1 Coastal wildlife wardens are monitoring populations of herring gulls. Herring gulls usually lay 3 eggs per nest and the wardens wish to model the number of eggs per nest that hatch. They assume that the situation can be modelled by the binomial distribution \(\mathrm { B } ( 3 , p )\) where \(p\) is the probability that an egg hatches. A random sample of 80 nests each containing 3 eggs has been observed with the following results.
| Number of eggs hatched | 0 | 1 | 2 | 3 |
| Number of nests | 7 | 23 | 29 | 21 |
- Initially it is assumed that the value of \(p\) is \(\frac { 1 } { 2 }\). Test at the \(5 \%\) level of significance whether it is reasonable to suppose that the model applies with \(p = \frac { 1 } { 2 }\).

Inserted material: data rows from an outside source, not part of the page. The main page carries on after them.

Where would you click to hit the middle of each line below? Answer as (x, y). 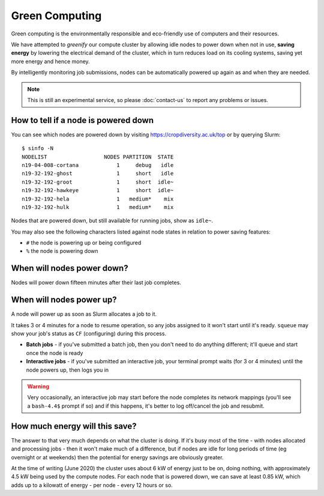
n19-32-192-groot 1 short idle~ (98, 182)
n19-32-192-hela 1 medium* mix (98, 199)
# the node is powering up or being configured (84, 243)
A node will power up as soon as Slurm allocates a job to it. (84, 314)
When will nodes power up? (64, 300)
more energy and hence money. (50, 61)
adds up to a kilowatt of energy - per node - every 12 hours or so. (92, 485)
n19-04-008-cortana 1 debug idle (98, 165)
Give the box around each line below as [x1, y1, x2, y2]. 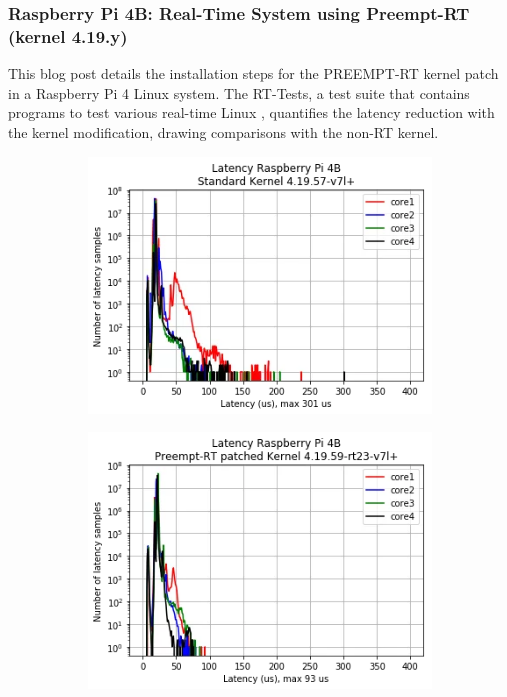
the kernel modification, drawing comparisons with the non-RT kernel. [8, 121, 439, 142]
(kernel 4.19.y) [8, 23, 128, 48]
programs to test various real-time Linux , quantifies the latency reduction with [8, 102, 495, 123]
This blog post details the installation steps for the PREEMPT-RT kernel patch [8, 63, 499, 84]
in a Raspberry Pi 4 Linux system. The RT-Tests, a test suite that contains [8, 82, 470, 103]
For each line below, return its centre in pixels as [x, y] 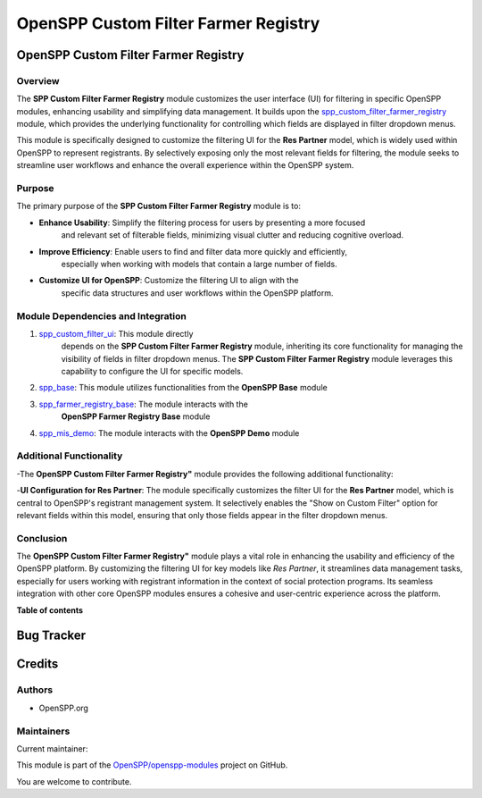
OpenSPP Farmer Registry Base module [136, 416]
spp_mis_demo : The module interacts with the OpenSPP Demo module [169, 433]
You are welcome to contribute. [74, 781]
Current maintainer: [52, 748]
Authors [35, 690]
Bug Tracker [51, 636]
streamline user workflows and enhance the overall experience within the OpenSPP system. [185, 165]
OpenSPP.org [64, 708]

- The model is refined by estimating \(p\) from the data. Find the mean of the observed data and hence an estimate of \(p\).
- Using the estimated value of \(p\), the value of the test statistic \(X ^ { 2 }\) turns out to be 2.3857 . Is it reasonable to suppose, at the \(5 \%\) level of significance, that this refined model applies?
- Discuss the reasons for the different outcomes of the tests in parts (i) and (iii).